When originally designed, the only inscriptions were "THE GLORIOUS DEAD " on the western face and the dates MCMXIV (1914) and MCMXIX (1919) above the wreaths on the north and south faces. When Lutyens died on New Year's Day in 1944, he left word that should the Cenotaph be adopted as a national memorial also for the dead of the Second World War, it was his wish that nothing further should be added to the structure, other than the inscribing on it of the appropriate dates. At the commencement of the ceremony on 10th November 1946, King George VI unveiled the dates MCMXXXIX (1939) and MCMXLV (1945) which had been inscribed on the upper portions of the east and west faces.

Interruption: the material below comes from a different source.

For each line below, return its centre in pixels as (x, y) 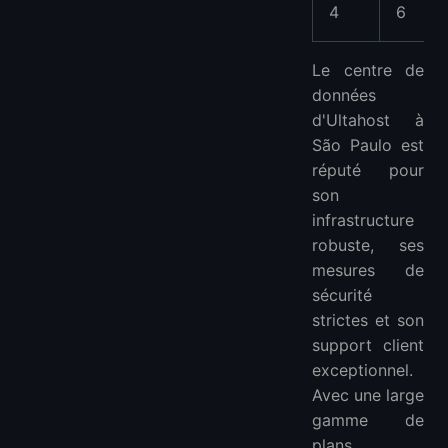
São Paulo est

At the end of the Second World War, the War Memorials Advisory Council headed by Admiral of the Fleet Lord Chatfield, mounted a campaign for a national memorial to the fallen of that war and sent out a questionnaire to its member organisations canvassing their opinion. Major General Sir Fabian Ware, founder of the Imperial War Graves Commission replied: 'My personal view is that new dates only should be added to the Cenotaph, and I should deprecate any competing monument or any structural addition to the Cenotaph (which would be aesthetically unpardonable). At the same time, it seems to me almost impossible to pick out a beneficient object which would command universal assent'. [24] This reply from 'the Great Commemorator' was sufficient to end the campaign to erect another national war memorial in this form. Thus the Cenotaph became the symbol of the nation's loss for both World Wars. Apart from the national ceremony held there each November, at most weekends a ceremony of some kind will be taking place and as the passer-by will observe, it is bedecked with wreaths all year round. It is cleaned every fortnight and wreaths are removed after the same period.

[24] Royal Society of Arts archive Ref PR.GE/117/10/14.